* Assignment
May I have, exactly as written, the line containing "2301 Sun Valley Drive Suite #319" and every line after it through the end of the listing below, and nothing else?
*** Opening Exercise input ***
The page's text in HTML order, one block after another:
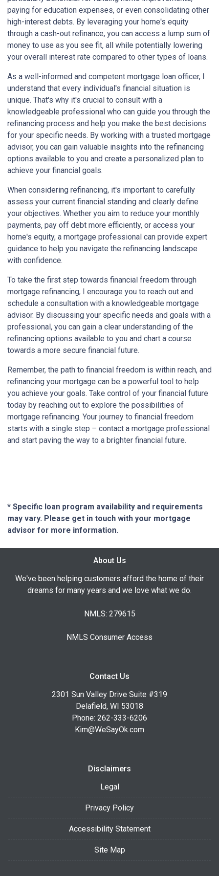
paying for education expenses, or even consolidating other
high-interest debts. By leveraging your home's equity
through a cash-out refinance, you can access a lump sum of
money to use as you see fit, all while potentially lowering
your overall interest rate compared to other types of loans.
As a well-informed and competent mortgage loan officer, I
understand that every individual's financial situation is
unique. That's why it's crucial to consult with a
knowledgeable professional who can guide you through the
refinancing process and help you make the best decisions
for your specific needs. By working with a trusted mortgage
advisor, you can gain valuable insights into the refinancing
options available to you and create a personalized plan to
achieve your financial goals.
When considering refinancing, it's important to carefully
assess your current financial standing and clearly define
your objectives. Whether you aim to reduce your monthly
payments, pay off debt more efficiently, or access your
home's equity, a mortgage professional can provide expert
guidance to help you navigate the refinancing landscape
with confidence.
To take the first step towards financial freedom through
mortgage refinancing, I encourage you to reach out and
schedule a consultation with a knowledgeable mortgage
advisor. By discussing your specific needs and goals with a
professional, you can gain a clear understanding of the
refinancing options available to you and chart a course
towards a more secure financial future.
Remember, the path to financial freedom is within reach, and
refinancing your mortgage can be a powerful tool to help
you achieve your goals. Take control of your financial future
today by reaching out to explore the possibilities of
mortgage refinancing. Your journey to financial freedom
starts with a single step – contact a mortgage professional
and start paving the way to a brighter financial future.
* Specific loan program availability and requirements
may vary. Please get in touch with your mortgage
advisor for more information.
About Us
We've been helping customers afford the home of their
dreams for many years and we love what we do.
NMLS: 279615
NMLS Consumer Access
Contact Us
2301 Sun Valley Drive Suite #319
Delafield, WI 53018
Phone: 262-333-6206
Kim@WeSayOk.com
Disclaimers
Legal
Privacy Policy
Accessibility Statement
Site Map
*** Closing Exercise input ***
* Written response
2301 Sun Valley Drive Suite #319
Delafield, WI 53018
Phone: 262-333-6206
Kim@WeSayOk.com
Disclaimers
Legal
Privacy Policy
Accessibility Statement
Site Map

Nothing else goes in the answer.